Saved entries →
+ + + + +
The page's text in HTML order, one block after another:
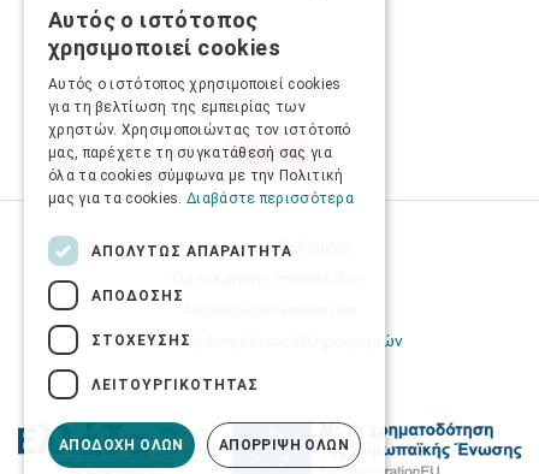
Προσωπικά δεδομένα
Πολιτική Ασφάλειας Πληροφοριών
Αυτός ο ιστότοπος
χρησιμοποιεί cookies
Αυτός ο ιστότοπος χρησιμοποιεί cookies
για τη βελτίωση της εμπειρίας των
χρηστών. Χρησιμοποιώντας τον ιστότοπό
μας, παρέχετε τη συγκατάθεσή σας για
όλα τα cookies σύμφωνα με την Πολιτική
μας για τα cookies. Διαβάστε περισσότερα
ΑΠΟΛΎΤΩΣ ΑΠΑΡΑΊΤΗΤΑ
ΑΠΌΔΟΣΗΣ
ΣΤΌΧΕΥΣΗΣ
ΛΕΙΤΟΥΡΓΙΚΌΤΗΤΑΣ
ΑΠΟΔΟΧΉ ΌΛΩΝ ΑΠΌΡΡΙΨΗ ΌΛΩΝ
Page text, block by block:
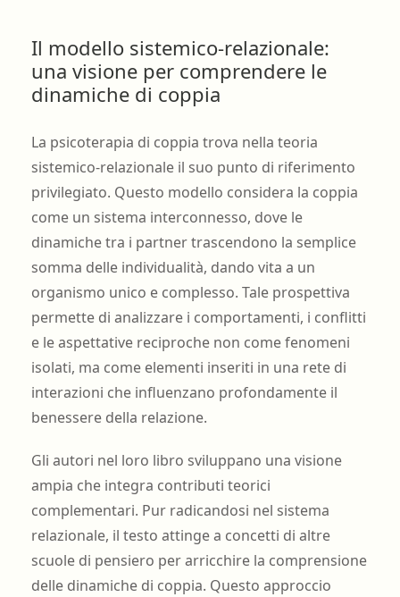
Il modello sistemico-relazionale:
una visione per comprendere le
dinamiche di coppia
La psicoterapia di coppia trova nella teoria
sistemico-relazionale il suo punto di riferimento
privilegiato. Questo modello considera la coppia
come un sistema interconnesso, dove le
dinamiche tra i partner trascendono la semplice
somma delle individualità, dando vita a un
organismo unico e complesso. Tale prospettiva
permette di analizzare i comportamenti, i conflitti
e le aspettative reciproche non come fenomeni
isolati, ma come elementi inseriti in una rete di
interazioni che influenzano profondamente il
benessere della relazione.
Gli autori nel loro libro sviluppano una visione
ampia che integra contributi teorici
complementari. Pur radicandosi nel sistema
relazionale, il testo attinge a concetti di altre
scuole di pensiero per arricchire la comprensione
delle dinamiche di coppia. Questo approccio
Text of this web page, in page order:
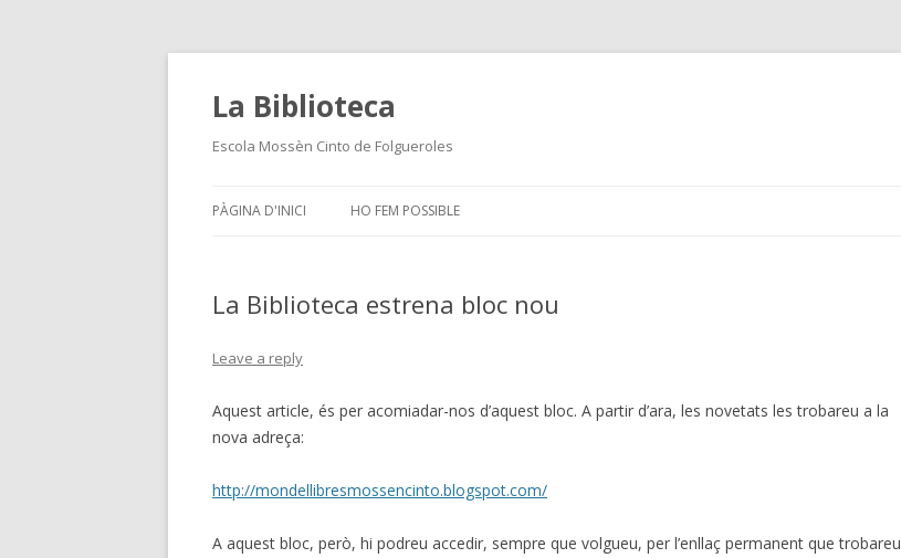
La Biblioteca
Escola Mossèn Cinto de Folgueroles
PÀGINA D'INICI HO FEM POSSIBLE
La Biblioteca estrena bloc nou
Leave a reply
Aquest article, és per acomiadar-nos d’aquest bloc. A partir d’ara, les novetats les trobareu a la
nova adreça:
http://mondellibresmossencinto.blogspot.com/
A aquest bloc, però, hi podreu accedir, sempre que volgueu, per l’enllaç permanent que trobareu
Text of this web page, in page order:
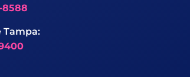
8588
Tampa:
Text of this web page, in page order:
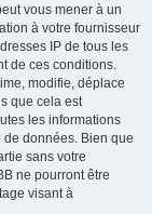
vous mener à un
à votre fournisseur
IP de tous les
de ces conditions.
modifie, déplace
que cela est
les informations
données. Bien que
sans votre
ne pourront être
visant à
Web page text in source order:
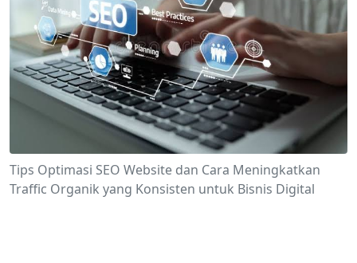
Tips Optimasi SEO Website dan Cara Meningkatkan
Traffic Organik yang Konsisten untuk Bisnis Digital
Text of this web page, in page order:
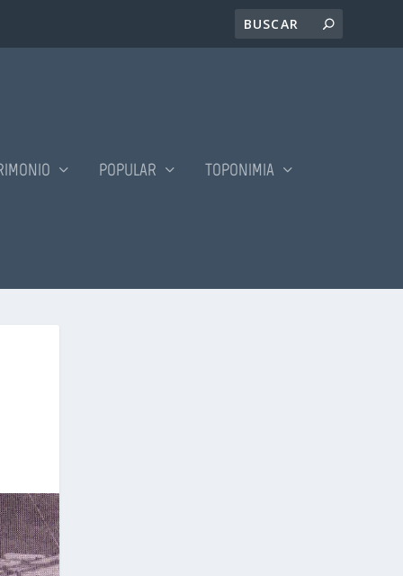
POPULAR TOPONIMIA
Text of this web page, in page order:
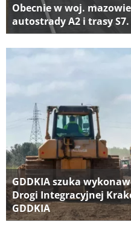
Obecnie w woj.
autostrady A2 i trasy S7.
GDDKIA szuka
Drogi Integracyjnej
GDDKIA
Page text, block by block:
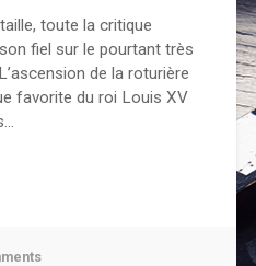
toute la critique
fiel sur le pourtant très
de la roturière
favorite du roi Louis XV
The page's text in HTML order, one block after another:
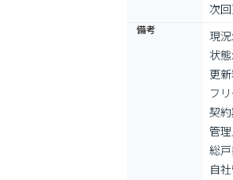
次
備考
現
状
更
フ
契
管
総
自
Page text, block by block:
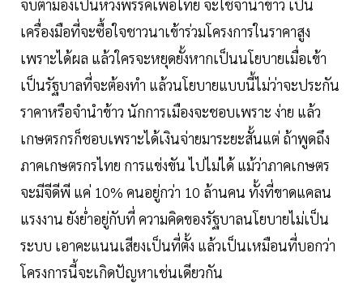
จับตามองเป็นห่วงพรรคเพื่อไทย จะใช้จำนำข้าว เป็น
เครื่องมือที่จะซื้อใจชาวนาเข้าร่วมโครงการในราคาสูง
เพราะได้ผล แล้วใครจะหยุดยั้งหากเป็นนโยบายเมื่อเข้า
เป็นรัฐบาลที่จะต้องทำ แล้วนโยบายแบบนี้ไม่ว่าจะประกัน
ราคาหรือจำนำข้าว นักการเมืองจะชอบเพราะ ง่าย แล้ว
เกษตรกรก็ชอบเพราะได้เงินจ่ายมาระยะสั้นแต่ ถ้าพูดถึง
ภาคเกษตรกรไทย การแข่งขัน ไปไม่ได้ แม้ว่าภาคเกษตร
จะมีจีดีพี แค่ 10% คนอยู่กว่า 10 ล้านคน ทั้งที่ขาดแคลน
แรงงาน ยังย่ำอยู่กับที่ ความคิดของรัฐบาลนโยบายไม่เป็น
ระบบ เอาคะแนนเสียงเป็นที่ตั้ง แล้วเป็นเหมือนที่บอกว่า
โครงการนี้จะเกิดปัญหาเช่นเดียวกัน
+ + + + +
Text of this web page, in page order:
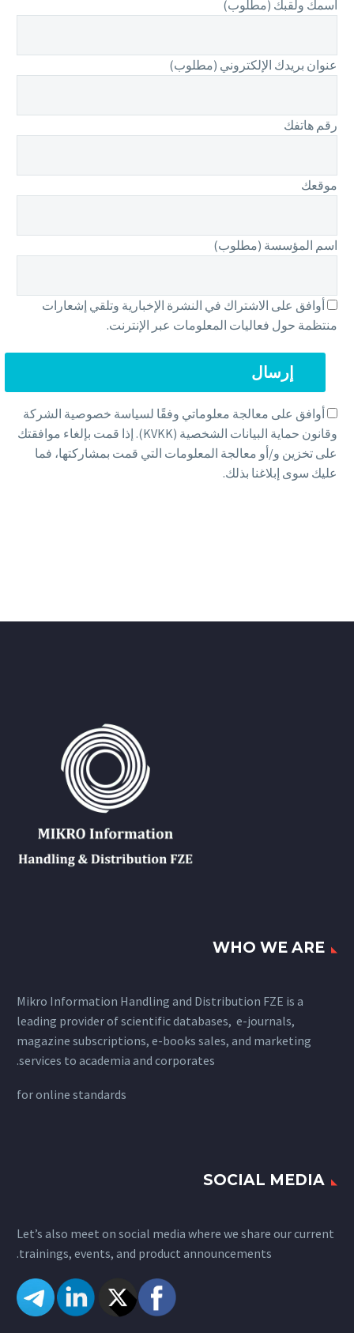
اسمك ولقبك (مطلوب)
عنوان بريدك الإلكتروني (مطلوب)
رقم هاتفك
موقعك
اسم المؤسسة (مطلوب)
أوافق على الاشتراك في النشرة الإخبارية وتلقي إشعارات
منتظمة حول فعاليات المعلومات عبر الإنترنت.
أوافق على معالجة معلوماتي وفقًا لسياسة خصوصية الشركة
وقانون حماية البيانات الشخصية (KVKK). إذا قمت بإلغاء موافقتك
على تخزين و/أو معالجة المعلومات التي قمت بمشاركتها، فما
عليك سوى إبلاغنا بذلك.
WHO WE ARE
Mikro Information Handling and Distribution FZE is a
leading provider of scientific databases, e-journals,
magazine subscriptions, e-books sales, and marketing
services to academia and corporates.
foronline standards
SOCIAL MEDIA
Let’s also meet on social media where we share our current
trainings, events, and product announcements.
+ + + + +
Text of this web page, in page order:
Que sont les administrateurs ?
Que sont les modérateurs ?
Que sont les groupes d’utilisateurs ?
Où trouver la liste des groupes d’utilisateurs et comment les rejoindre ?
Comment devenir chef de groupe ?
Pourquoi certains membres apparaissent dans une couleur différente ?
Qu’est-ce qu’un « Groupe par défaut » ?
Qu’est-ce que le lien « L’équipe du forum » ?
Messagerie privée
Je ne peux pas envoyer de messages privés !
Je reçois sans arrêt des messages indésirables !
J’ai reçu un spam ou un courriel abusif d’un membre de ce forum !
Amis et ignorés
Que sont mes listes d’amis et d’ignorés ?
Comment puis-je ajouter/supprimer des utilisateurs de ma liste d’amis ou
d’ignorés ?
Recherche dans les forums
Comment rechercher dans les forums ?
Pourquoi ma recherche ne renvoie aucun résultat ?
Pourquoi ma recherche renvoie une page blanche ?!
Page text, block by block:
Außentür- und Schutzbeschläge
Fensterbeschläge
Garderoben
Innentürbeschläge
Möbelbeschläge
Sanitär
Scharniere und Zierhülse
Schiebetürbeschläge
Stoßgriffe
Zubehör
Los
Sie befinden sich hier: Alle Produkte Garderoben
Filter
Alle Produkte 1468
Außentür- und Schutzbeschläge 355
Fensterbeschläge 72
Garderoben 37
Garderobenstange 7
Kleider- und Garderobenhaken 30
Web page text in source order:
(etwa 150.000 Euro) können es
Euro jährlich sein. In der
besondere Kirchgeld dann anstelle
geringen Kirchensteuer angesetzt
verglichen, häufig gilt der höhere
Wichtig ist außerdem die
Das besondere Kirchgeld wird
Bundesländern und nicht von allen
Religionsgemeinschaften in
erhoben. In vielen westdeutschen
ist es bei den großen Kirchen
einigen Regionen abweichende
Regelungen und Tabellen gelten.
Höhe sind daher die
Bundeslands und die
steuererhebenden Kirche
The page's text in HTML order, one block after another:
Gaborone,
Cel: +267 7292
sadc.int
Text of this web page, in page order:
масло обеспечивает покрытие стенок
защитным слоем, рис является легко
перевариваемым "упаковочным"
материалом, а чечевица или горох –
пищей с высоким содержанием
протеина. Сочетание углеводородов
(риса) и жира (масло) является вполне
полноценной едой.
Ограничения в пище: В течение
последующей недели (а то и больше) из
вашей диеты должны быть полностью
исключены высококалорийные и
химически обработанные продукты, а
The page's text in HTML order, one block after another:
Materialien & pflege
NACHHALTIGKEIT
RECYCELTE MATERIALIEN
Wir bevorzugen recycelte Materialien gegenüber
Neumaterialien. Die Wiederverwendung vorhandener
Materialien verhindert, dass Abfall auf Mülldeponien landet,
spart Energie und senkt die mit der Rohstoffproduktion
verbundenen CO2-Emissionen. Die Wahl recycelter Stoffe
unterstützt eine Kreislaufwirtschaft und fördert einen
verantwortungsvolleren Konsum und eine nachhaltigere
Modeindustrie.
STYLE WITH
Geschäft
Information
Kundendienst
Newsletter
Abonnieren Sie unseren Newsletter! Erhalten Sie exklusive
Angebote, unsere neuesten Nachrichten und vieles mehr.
+ + + + +
Problem to work on → Return every line in the records that includes the string "المعلومات".

Answer box →
منتظمة حول فعاليات المعلومات عبر الإنترنت.
على تخزين و/أو معالجة المعلومات التي قمت بمشاركتها، فما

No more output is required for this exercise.